The paper argues that the sign is like a stubborn, random coin flip. Even after the AI learns, the pattern of pluses and minuses looks completely random, like static on an old TV. Because it's random, you can't compress it. You have to store every single sign, which costs exactly one bit per number.

This creates a "One-Bit Wall." No matter how much you shrink the magnitudes, the signs take up so much space that you can't get the total storage below one bit per number.

The Discovery: The Signs Are "Locked In"

The authors discovered something surprising: The AI isn't actually changing the signs very much.

Think of the AI training process like a hiker walking through a foggy mountain range.

The Magnitudes are the hiker's speed and direction.
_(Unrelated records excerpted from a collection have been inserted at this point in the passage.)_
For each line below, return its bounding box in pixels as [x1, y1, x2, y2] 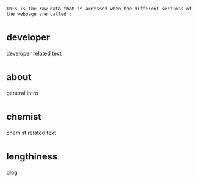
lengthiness [6, 150, 58, 162]
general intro [6, 89, 38, 96]
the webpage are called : [6, 11, 72, 17]
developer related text [6, 49, 62, 57]
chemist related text [6, 129, 57, 136]
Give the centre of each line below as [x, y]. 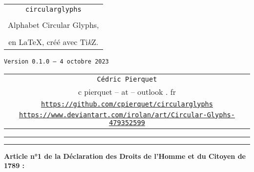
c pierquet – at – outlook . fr [127, 91]
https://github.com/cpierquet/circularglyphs [127, 104]
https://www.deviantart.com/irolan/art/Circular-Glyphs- [127, 115]
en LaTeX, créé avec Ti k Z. [53, 42]
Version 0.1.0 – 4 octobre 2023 [56, 62]
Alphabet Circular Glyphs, [53, 25]
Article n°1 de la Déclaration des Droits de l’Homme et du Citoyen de [125, 156]
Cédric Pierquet [127, 79]

They change constantly as the hiker navigates the terrain.
The Signs are the hiker's starting direction (North or South).

The paper found that once the hiker starts walking, they rarely turn around completely. If they started facing North, they mostly stay facing North. They might stumble a bit, but they don't flip 180 degrees.
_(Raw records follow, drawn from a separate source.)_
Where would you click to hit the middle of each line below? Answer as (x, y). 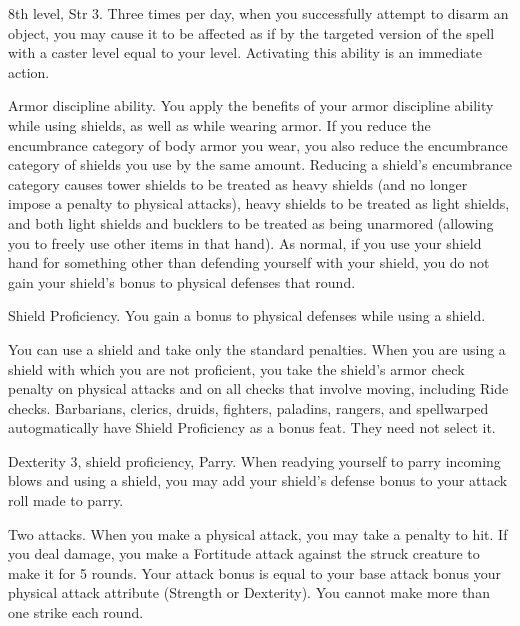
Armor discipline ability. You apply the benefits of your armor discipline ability (251, 105)
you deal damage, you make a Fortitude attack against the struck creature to (244, 553)
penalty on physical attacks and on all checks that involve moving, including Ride (258, 388)
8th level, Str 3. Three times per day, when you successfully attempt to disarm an (258, 13)
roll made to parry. (66, 500)
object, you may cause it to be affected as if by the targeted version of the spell (251, 32)
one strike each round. (76, 612)
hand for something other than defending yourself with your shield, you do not (249, 262)

The "Sign Lock-In" Theory:
The randomness we see in the final AI model isn't because the AI learned a complex, random pattern. It's because the AI inherited the random pattern from the very first moment it was created (initialization). The training process just "locks" those initial random signs in place.

The authors call this "Sign Lock-In." It's like a door that, once opened a certain way, gets jammed shut. It's very hard to force it open the other way.
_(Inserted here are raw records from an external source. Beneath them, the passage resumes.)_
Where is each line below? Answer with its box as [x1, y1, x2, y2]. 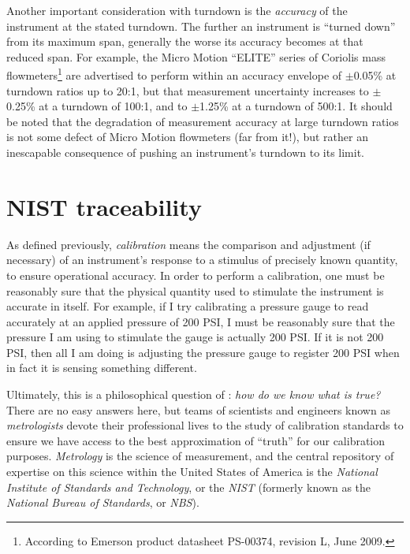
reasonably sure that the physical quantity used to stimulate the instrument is [6, 282, 384, 299]
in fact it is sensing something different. [6, 359, 197, 376]
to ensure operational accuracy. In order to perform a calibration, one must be [6, 266, 385, 283]
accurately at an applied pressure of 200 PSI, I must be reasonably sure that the [6, 313, 395, 329]
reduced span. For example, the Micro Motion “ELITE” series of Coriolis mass [6, 48, 386, 65]
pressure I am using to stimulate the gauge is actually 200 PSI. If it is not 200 [6, 329, 384, 345]
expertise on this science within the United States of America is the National [6, 463, 378, 480]
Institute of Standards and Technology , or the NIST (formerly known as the [6, 478, 371, 495]
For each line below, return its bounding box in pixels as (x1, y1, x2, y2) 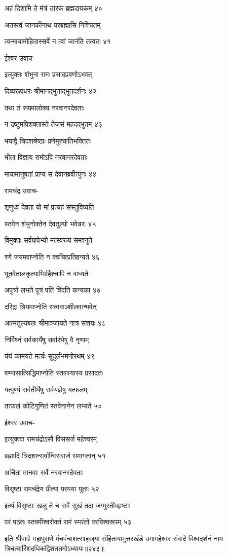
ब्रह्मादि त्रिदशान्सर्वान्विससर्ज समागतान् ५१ (4, 450, 106, 461)
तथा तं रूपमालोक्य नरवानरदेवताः (4, 102, 84, 112)
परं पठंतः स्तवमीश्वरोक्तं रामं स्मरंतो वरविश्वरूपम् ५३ (4, 517, 132, 527)
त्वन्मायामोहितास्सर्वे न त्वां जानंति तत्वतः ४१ (4, 36, 111, 46)
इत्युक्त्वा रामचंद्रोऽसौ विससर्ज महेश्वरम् (4, 434, 97, 444)
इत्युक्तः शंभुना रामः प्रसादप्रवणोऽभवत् (4, 69, 92, 79)
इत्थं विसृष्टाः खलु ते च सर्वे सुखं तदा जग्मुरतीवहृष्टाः (4, 500, 130, 510)
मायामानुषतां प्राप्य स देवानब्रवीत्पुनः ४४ (4, 168, 97, 179)
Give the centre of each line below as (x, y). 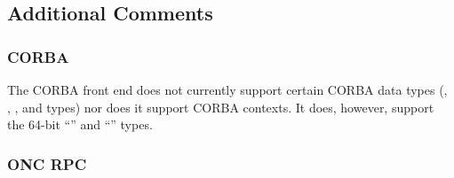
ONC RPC (47, 163)
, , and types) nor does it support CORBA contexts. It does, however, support (221, 107)
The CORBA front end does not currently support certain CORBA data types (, (227, 89)
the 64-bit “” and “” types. (80, 124)

Why Does This Happen? (The "Zero" Trap)

To flip a sign from Positive (+) to Negative (-), a number has to pass through Zero.

Imagine the number line as a tightrope.

Positive is on the right side.
Negative is on the left side.
Zero is the tiny, slippery pole in the middle.

For a sign to flip, the number has to walk all the way to the pole, touch it, and cross over to the other side. The paper shows that during training, numbers usually stay far away from that slippery pole. They get "locked" on their side of the tightrope. Occasionally, a number might stumble near the pole, but it rarely crosses over and stays there.

The Solution: Building a "No-Zero" Zone

Since the signs are stuck, the authors asked: Can we use this to our advantage?

If the signs are stuck, why not force them to be a pattern we can compress?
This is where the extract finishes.